Myanmar: Staatenlose im Staat

Myanmar: Staatenlose im Staat

Myanmar: Staatenlose im Staat

Systematische Vertreibung: Muslimische Rohingya in Myanmar werden immer wieder Opfer gewaltsamer Übergriffe. Foto: Marcus Prior/WFP/EU Humanitarian Aid and Civil Protection; Quelle: Flickr; Lizenz: CC-BY-SA

21. Mai 2013
Mandy Fox

Fast ein Jahr nach Ausbruch der gewaltsamen Ausschreitungen zwischen buddhistischen Rakhine und muslimischen Rohingya im Rakhine-Staat veröffentlichte die Menschenrechtsorganisation Human Rights Watch am 23. April 2013 ihren umfassenden Bericht mit dem Titel: “All You Can Do Is Pray: Crimes Against Humanity and Ethnic Cleansing of Rohingya Muslims in Burma’s Arakan[1] State”, Darin zeichnet Human Rights Watch ein beunruhigendes Bild Myanmars, das der sonst so positiven Berichterstattung zur demokratischen Entwicklung in Myanmar entgegensteht.
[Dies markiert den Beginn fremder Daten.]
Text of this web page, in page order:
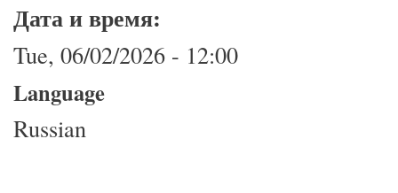
Дата и время:
Tue, 06/02/2026 - 12:00
Language
Russian
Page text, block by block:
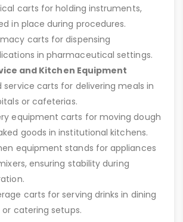
carts for holding instruments,
in place during procedures.
carts for dispensing
in pharmaceutical settings.
and Kitchen Equipment
service carts for delivering meals in
or cafeterias.
equipment carts for moving dough
goods in institutional kitchens.
equipment stands for appliances
ensuring stability during
carts for serving drinks in dining
or catering setups.
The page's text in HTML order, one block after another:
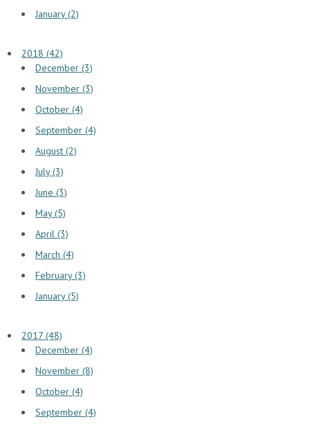
January (2)
2018 (42)
December (3)
November (3)
October (4)
September (4)
August (2)
July (3)
June (3)
May (5)
April (3)
March (4)
February (3)
January (5)
2017 (48)
December (4)
November (8)
October (4)
September (4)
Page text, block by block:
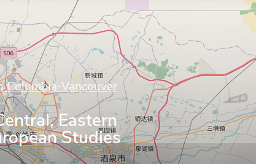
Vancouver
Eastern
Studies
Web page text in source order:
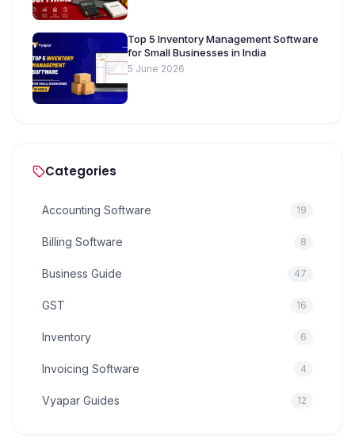
Top 5 Inventory Management Software
for Small Businesses in India
5 June 2026
Categories
Accounting Software 19
Billing Software 8
Business Guide 47
GST 16
Inventory 6
Invoicing Software 4
Vyapar Guides 12
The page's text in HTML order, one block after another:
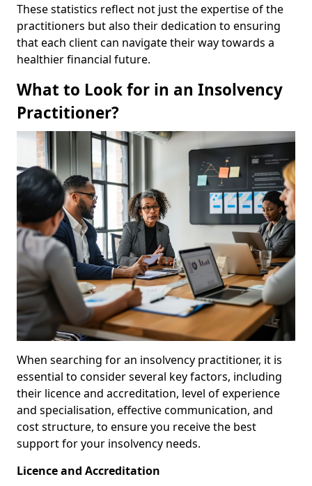
These statistics reflect not just the expertise of the
practitioners but also their dedication to ensuring
that each client can navigate their way towards a
healthier financial future.
What to Look for in an Insolvency
Practitioner?
When searching for an insolvency practitioner, it is
essential to consider several key factors, including
their licence and accreditation, level of experience
and specialisation, effective communication, and
cost structure, to ensure you receive the best
support for your insolvency needs.
Licence and Accreditation
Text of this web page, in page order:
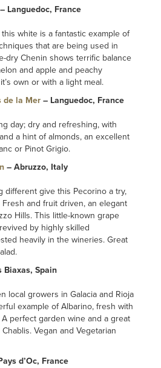
– Languedoc, France
white is a fantastic example of
that are being used in
dry Chenin shows terrific balance
and apple and peachy
own or with a light meal.
de la Mer – Languedoc, France
day; dry and refreshing, with
a hint of almonds, an excellent
or Pinot Grigio.
– Abruzzo, Italy
different give this Pecorino a try,
and fruit driven, an elegant
Hills. This little-known grape
by highly skilled
heavily in the wineries. Great
Biaxas, Spain
local growers in Galacia and Rioja
example of Albarino, fresh with
perfect garden wine and a great
Vegan and Vegetarian
d’Oc, France
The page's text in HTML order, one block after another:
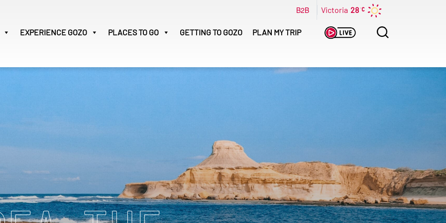
B2B Victoria 28
EXPERIENCE GOZO PLACES TO GO GETTING TO GOZO PLAN MY TRIP
Search
Victoria 28
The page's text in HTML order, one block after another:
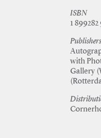
ISBN
1 899282
Publishers
with
Gallery
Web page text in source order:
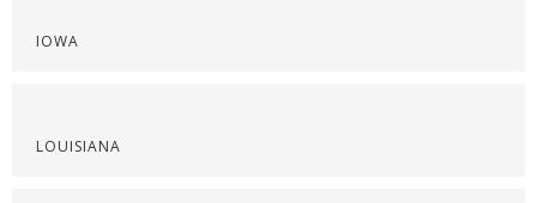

Laut Human Rights Watch war die Vergewaltigung und Ermordung einer jungen Rakhine-Frau durch drei Rohingya am 28. Mai 2012 der direkte Auslöser der Gewalt. Eine Woche später wurden zehn unbeteiligte muslimische Pilger von mehreren Rakhine totgeschlagen während die Polizeikräfte daneben standen und zuschauten, so Human Rights Watch. Die Gewalt zwischen den beiden Gruppen eskalierte, erfasste den Norden des Rakhine Staates und schließlich auch Sittwe, die Hauptstadt des Rakhine-Staat. Am 10. Juni 2012 rief Präsident Thein Sein den Notstand aus und schickte das Militär in die Region, um die Lage unter Kontrolle zu bringen. Die Gewalt brach jedoch im Oktober 2012 erneut aus, so dass mittlerweile mehr als 100.000 Menschen vertrieben wurden und sich in Camps aufhalten. Drei Viertel der Flüchtlinge sind Rohingya. Der offizielle myanmarische Regierungsbericht spricht von 192 Toten, 265 Verletzten und 8,614 zerstörten Wohnhäusern. Human Rights Watch nennt hingegen keine genauen Zahlen, bestätigt jedoch die Existenz von vier Massengräbern und vermutet, dass die Zahl der Todesopfer weitaus höher liegen könnte.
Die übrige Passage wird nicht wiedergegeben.